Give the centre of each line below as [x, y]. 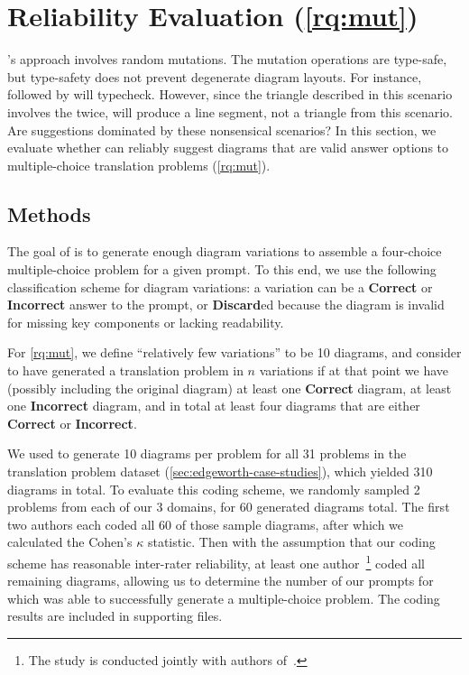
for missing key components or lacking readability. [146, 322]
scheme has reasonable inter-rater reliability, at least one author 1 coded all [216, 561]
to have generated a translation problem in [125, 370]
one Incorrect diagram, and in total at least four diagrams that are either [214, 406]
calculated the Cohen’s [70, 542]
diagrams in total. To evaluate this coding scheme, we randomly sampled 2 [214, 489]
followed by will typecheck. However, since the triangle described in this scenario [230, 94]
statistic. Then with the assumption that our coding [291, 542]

********

• **What needs to be done**
Would you print the line containing "for missing key" and every line after it up to the end of the listing above, exactly, and nothing else?

• **The answer**
for missing key components or lacking readability. [146, 322]
scheme has reasonable inter-rater reliability, at least one author 1 coded all [216, 561]
to have generated a translation problem in [125, 370]
one Incorrect diagram, and in total at least four diagrams that are either [214, 406]
calculated the Cohen’s [70, 542]
diagrams in total. To evaluate this coding scheme, we randomly sampled 2 [214, 489]
followed by will typecheck. However, since the triangle described in this scenario [230, 94]
statistic. Then with the assumption that our coding [291, 542]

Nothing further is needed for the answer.